Records from a collection

──────────────────────────────

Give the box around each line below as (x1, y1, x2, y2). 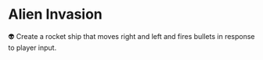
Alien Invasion (8, 5, 103, 23)
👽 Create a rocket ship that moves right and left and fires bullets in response (8, 31, 256, 41)
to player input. (8, 43, 57, 52)
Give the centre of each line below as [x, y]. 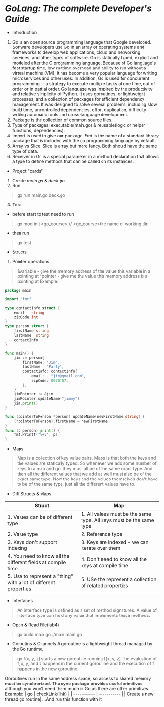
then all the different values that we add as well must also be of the [84, 474]
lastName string [31, 335]
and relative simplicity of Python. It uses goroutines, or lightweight [79, 94]
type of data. [25, 151]
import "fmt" [18, 299]
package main [18, 290]
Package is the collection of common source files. [62, 120]
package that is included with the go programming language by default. [84, 140]
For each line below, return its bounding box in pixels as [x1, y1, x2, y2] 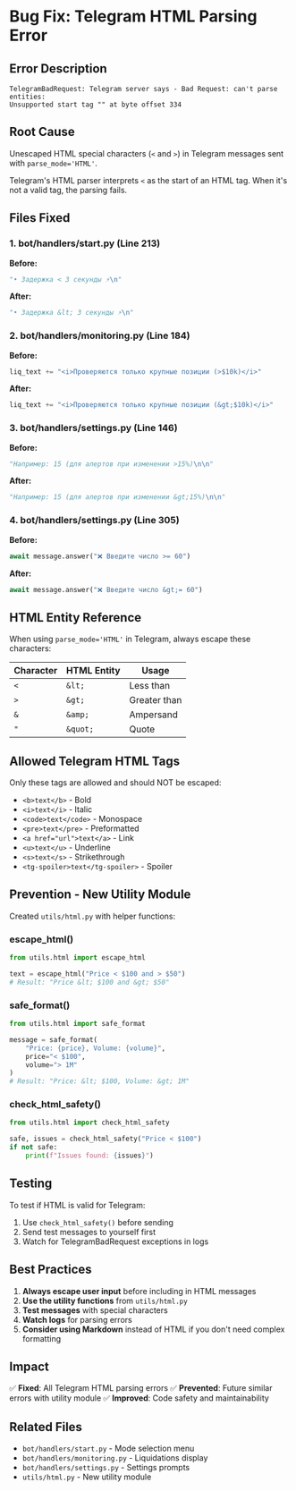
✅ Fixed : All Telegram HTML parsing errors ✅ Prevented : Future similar [9, 1383, 273, 1394]
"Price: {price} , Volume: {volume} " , [25, 1044, 166, 1053]
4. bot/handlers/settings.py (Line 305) [9, 514, 181, 527]
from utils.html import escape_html [9, 953, 146, 962]
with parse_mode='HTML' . [9, 157, 98, 168]
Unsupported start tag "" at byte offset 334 [9, 100, 182, 109]
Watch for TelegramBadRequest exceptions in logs [21, 1236, 209, 1247]
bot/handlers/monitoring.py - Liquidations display [21, 1453, 208, 1463]
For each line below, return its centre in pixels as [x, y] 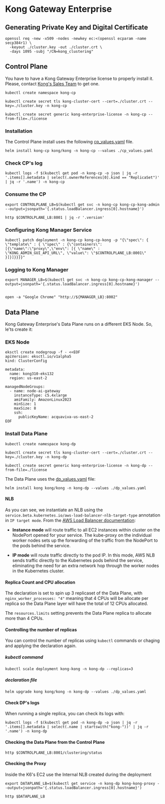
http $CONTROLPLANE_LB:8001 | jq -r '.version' [55, 217]
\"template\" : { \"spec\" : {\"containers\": [54, 245]
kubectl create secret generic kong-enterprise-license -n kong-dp [76, 465]
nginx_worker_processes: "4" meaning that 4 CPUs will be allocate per [77, 598]
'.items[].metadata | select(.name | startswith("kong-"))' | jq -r [77, 727]
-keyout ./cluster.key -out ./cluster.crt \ [56, 47]
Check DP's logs [22, 702]
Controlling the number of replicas [41, 629]
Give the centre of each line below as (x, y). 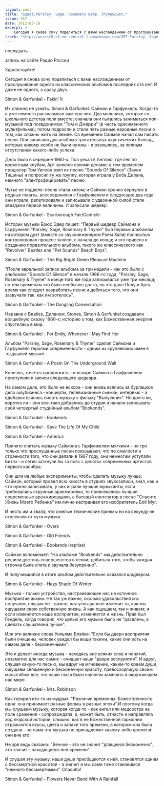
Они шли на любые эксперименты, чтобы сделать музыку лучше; (74, 476)
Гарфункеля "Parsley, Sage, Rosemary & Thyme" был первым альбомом (79, 229)
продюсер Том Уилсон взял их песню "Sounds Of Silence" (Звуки (73, 170)
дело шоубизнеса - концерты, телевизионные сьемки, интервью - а (76, 392)
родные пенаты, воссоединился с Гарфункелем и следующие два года (79, 195)
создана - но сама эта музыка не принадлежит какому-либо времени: (79, 730)
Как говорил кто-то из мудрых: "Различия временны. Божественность (79, 699)
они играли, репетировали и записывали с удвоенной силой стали (75, 200)
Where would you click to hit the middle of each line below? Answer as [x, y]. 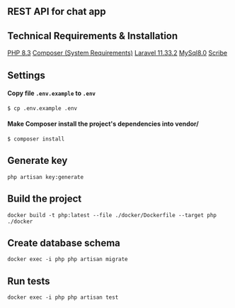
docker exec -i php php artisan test [63, 297]
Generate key [38, 161]
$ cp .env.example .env [42, 108]
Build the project [45, 199]
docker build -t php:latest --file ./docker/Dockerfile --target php [112, 215]
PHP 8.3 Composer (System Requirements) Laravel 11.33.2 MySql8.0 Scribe [117, 53]
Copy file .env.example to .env [51, 93]
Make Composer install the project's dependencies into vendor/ [103, 124]
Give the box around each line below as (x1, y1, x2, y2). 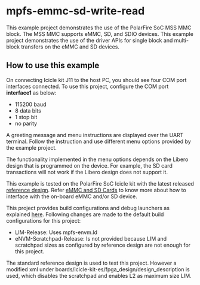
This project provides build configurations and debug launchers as (6, 204, 170, 211)
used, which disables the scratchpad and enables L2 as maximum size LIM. (6, 272, 192, 279)
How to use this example (6, 60, 100, 71)
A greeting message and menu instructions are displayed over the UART (6, 131, 184, 138)
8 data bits (14, 107, 42, 114)
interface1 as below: (6, 89, 57, 96)
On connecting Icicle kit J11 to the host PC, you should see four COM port (6, 76, 187, 83)
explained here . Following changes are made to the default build (6, 211, 164, 218)
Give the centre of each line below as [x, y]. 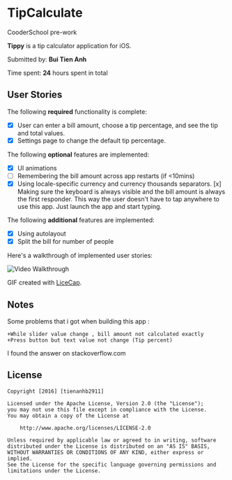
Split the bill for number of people [65, 242]
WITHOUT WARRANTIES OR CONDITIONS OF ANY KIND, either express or [106, 452]
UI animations [37, 168]
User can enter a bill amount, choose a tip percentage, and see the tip [117, 125]
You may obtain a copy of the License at [68, 416]
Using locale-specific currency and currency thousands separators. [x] [119, 184]
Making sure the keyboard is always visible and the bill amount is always [121, 192]
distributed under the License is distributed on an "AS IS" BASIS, [109, 446]
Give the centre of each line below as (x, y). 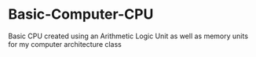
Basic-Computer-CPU (81, 14)
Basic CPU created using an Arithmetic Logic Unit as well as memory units (128, 36)
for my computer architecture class (65, 44)
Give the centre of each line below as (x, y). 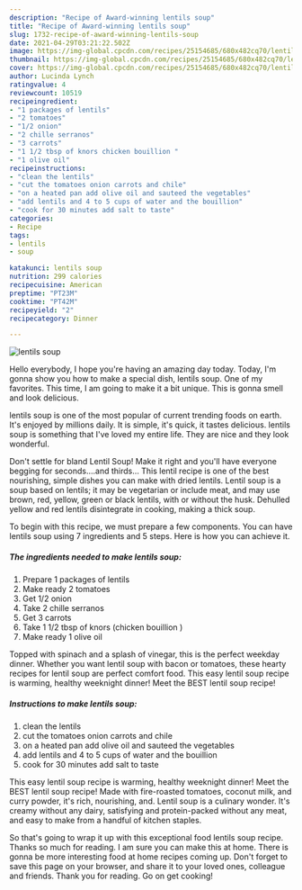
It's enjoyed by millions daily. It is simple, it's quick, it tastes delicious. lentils (150, 425)
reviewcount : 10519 (46, 93)
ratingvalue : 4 (38, 85)
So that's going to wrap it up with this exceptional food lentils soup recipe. (147, 838)
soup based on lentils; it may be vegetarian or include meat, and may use (145, 490)
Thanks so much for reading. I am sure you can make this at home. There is (149, 848)
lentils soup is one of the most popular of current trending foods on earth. (146, 416)
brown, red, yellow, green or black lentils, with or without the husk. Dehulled (150, 499)
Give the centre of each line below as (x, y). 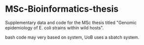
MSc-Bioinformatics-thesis (62, 9)
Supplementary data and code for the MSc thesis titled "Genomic (71, 22)
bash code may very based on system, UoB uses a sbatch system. (72, 37)
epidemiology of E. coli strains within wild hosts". (54, 27)
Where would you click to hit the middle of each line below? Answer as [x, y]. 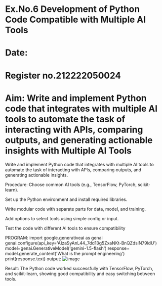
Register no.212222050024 [63, 75]
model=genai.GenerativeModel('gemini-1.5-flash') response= [67, 248]
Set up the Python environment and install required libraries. [66, 199]
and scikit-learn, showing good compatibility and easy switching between [80, 274]
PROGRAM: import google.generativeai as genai [54, 238]
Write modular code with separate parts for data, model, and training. [76, 209]
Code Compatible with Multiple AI [76, 20]
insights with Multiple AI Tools [68, 151]
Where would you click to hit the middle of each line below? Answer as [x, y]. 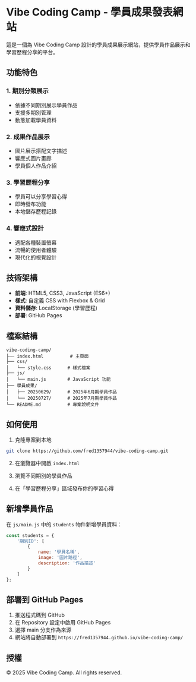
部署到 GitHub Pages [45, 600]
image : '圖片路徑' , [60, 558]
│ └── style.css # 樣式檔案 [48, 368]
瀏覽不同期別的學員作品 [43, 475]
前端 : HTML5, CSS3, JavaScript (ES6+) [62, 293]
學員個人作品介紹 [36, 165]
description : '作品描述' [67, 563]
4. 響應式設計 [25, 228]
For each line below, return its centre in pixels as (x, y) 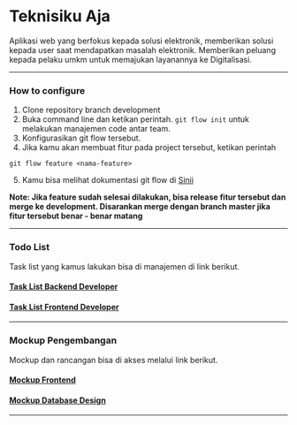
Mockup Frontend (43, 380)
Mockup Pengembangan (63, 340)
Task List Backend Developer (64, 287)
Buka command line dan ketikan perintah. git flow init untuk (136, 119)
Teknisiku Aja (60, 16)
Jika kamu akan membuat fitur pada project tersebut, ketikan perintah (149, 148)
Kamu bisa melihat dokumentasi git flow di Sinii (108, 180)
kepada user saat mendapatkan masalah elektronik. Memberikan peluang (143, 49)
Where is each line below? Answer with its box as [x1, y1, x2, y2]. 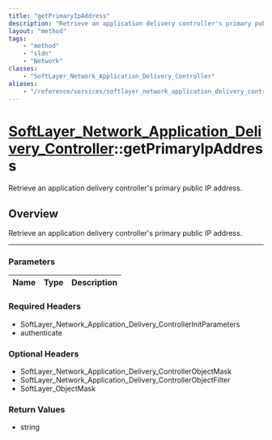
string [19, 422, 40, 432]
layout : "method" [8, 27, 67, 35]
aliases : [8, 79, 38, 88]
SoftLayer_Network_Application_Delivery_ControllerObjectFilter [19, 375, 231, 385]
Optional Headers [8, 348, 79, 359]
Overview [8, 207, 59, 220]
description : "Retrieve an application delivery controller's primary [8, 19, 252, 28]
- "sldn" [23, 49, 53, 58]
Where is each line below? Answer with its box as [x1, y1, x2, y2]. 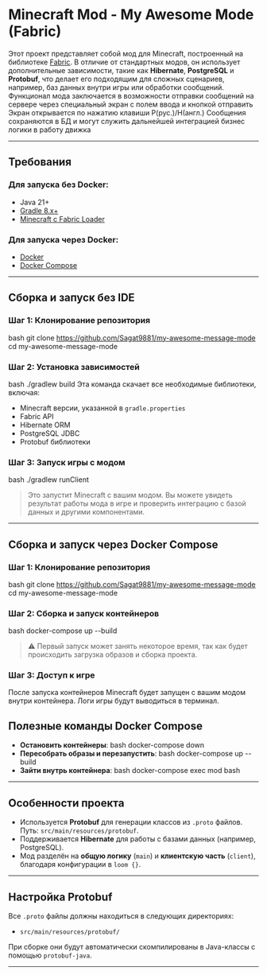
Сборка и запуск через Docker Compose [8, 538, 219, 551]
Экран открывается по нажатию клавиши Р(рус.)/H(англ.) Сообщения [8, 107, 246, 117]
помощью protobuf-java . [8, 950, 93, 960]
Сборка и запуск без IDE [8, 291, 135, 305]
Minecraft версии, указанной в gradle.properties [19, 403, 186, 413]
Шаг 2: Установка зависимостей [8, 361, 141, 372]
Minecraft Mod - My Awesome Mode [8, 6, 254, 24]
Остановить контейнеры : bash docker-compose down [19, 740, 205, 750]
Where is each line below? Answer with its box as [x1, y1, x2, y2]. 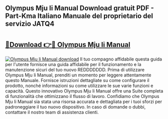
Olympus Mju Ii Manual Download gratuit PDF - [5, 4, 154, 12]
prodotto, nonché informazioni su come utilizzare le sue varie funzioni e [5, 82, 153, 88]
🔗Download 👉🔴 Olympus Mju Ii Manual [5, 40, 130, 49]
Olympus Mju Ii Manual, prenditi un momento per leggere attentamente [5, 72, 151, 78]
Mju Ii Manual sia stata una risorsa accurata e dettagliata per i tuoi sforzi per [5, 98, 162, 104]
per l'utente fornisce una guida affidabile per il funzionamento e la [5, 61, 141, 67]
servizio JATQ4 [5, 19, 55, 28]
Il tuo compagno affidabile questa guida [80, 56, 162, 62]
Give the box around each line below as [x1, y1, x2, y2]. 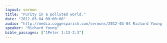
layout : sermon [5, 7, 37, 12]
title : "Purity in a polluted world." [5, 12, 86, 17]
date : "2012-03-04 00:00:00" [5, 16, 66, 21]
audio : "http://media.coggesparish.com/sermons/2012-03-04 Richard [5, 21, 149, 26]
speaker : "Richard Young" [5, 26, 59, 31]
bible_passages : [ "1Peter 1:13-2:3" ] [5, 30, 84, 35]
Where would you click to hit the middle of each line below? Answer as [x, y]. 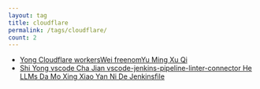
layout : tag [28, 15]
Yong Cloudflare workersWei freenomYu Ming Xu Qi [103, 60]
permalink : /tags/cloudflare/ [58, 30]
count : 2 [22, 37]
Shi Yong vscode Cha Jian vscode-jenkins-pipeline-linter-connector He [136, 69]
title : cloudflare [38, 23]
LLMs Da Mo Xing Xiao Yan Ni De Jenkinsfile [92, 76]
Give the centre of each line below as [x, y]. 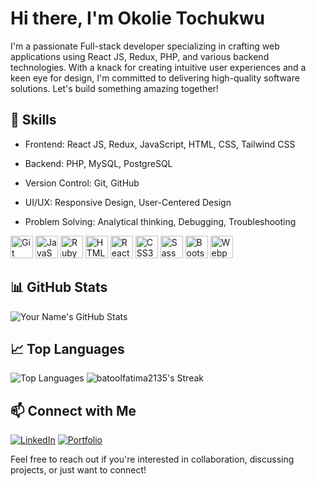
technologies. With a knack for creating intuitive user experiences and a [158, 67]
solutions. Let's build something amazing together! [114, 88]
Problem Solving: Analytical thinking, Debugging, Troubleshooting [160, 221]
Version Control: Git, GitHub [82, 183]
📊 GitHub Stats [59, 287]
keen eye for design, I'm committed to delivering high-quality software [155, 78]
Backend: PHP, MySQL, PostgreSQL [98, 163]
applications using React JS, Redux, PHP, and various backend [140, 56]
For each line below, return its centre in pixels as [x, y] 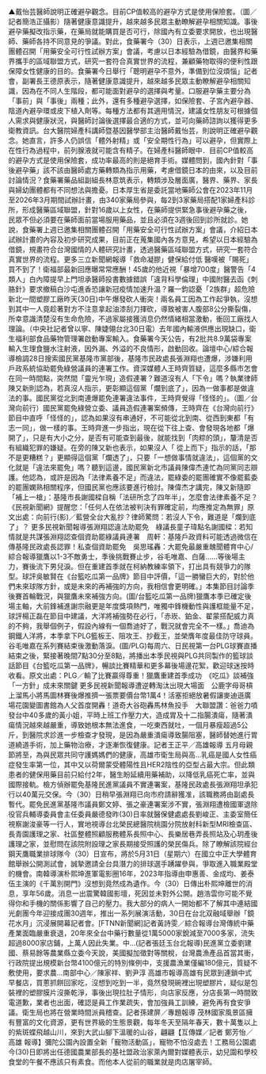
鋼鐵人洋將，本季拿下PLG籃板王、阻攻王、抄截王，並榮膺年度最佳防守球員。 [133, 636]
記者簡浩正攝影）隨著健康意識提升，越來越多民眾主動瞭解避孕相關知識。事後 [133, 21]
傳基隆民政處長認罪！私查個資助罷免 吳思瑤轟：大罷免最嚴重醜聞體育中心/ [131, 547]
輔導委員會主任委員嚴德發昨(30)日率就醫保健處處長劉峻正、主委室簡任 [143, 814]
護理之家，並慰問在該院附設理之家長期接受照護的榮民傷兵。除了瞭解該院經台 [133, 844]
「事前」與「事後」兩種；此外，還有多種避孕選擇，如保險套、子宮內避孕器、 [133, 101]
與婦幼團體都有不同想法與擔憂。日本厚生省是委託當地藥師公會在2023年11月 [131, 190]
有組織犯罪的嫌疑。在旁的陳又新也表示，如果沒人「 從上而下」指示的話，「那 [132, 447]
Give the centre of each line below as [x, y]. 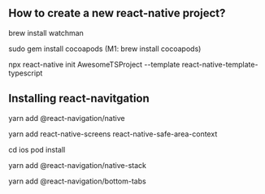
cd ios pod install [37, 149]
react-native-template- [220, 64]
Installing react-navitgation [79, 99]
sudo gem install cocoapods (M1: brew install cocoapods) [105, 49]
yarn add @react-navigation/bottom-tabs [77, 181]
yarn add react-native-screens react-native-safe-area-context [113, 134]
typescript [26, 73]
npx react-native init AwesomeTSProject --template [94, 64]
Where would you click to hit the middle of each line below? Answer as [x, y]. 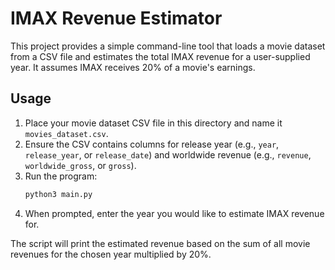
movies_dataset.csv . [66, 133]
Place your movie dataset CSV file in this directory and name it [153, 123]
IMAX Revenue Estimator [116, 18]
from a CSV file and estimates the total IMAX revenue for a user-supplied [160, 56]
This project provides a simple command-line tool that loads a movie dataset [168, 46]
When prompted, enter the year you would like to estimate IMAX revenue [174, 213]
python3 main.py [58, 194]
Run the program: [61, 176]
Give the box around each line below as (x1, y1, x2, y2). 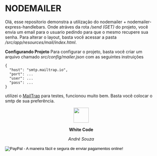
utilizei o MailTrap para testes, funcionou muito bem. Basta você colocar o (5, 93, 153, 99)
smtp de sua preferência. (5, 98, 55, 104)
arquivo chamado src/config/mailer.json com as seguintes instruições (5, 54, 144, 59)
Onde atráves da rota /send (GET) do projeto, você (47, 24, 148, 29)
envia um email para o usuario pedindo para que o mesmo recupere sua (5, 29, 148, 35)
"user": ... (9, 76, 34, 81)
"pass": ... (9, 80, 34, 85)
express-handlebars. (5, 24, 47, 29)
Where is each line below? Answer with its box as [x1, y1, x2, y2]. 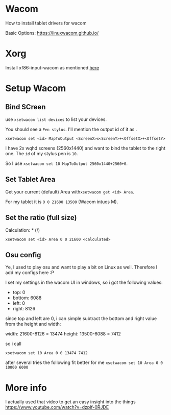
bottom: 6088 [12, 295, 42, 301]
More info [5, 382, 47, 394]
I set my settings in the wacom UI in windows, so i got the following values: [5, 279, 163, 286]
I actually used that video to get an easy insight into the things [5, 399, 136, 405]
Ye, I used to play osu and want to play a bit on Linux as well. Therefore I [5, 264, 158, 271]
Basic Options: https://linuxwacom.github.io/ [5, 30, 99, 36]
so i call [5, 340, 21, 347]
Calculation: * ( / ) [5, 227, 40, 233]
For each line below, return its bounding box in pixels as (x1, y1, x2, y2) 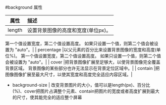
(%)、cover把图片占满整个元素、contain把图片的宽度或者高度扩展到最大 (12, 88, 160, 94)
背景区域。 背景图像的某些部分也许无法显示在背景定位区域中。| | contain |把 (5, 65, 160, 71)
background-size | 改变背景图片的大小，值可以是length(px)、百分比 (12, 82, 150, 88)
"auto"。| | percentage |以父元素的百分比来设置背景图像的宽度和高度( (14, 47, 157, 52)
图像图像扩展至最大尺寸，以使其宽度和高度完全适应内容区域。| (5, 71, 133, 77)
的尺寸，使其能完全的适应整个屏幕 (12, 95, 82, 100)
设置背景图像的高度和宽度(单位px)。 (27, 27, 111, 34)
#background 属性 (5, 4, 43, 10)
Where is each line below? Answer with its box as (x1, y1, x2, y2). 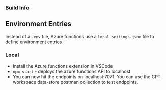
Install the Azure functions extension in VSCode (12, 63, 113, 69)
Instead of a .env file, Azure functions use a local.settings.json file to (5, 33, 154, 39)
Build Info (5, 4, 30, 11)
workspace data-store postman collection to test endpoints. (12, 79, 139, 85)
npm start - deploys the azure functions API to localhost (12, 68, 131, 75)
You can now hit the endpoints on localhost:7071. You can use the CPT (12, 74, 161, 80)
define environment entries (5, 39, 62, 45)
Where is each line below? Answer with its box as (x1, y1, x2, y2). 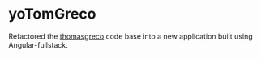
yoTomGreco (8, 5, 96, 23)
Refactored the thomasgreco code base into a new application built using (8, 31, 253, 41)
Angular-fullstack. (8, 39, 69, 49)
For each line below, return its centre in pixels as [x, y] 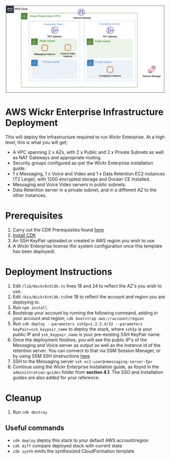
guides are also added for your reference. [56, 377]
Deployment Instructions [59, 272]
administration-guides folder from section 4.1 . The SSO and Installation [88, 372]
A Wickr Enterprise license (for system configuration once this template [87, 246]
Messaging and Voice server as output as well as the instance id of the [87, 345]
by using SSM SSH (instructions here [51, 356]
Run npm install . [31, 307]
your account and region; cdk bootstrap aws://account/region [78, 318]
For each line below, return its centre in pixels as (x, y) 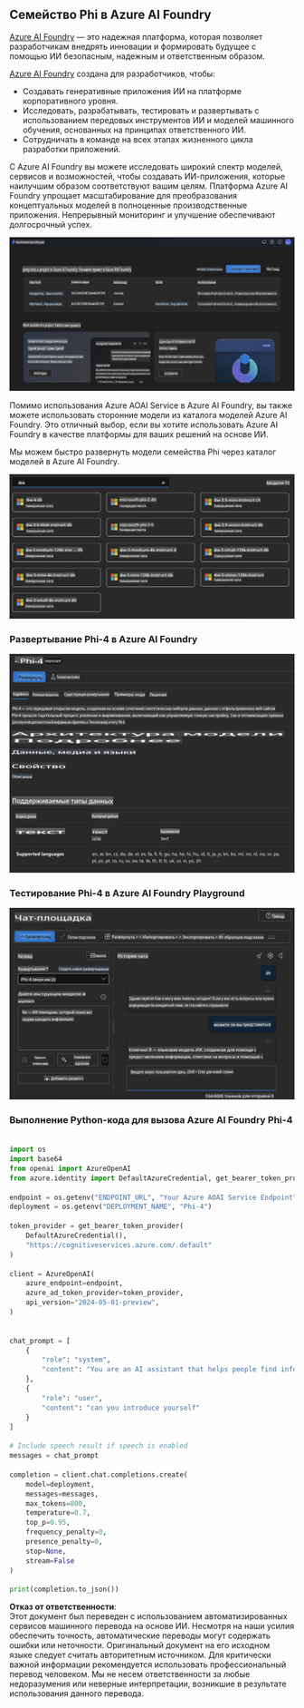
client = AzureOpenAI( (52, 1274)
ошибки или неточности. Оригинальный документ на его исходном (140, 1645)
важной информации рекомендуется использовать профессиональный (148, 1664)
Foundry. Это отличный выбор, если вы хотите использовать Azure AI (144, 425)
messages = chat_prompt (54, 1456)
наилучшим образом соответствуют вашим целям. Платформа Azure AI (148, 186)
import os (28, 1150)
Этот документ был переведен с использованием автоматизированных (148, 1616)
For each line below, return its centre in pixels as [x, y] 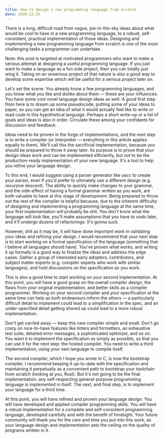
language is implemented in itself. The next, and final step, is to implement [80, 384]
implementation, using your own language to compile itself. [64, 349]
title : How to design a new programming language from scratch [71, 10]
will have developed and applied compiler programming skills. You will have [81, 404]
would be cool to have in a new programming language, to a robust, [73, 33]
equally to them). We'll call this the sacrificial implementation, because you [80, 145]
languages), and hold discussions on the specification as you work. [73, 267]
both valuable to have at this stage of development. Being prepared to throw [82, 196]
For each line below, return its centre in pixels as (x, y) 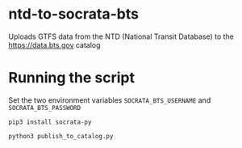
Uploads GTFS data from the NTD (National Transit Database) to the (121, 36)
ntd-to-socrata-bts (74, 14)
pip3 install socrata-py (50, 122)
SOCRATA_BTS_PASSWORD (45, 108)
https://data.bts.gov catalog (54, 44)
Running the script (72, 78)
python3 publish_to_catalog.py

──────────────────────────────

=== What the exercise asks ===
Copy all lines of the records that have the string "native" in them.

=== Task answer ===
react-native-template- [220, 64]
yarn add react-native-screens react-native-safe-area-context [113, 134]
npx react-native init AwesomeTSProject --template [94, 64]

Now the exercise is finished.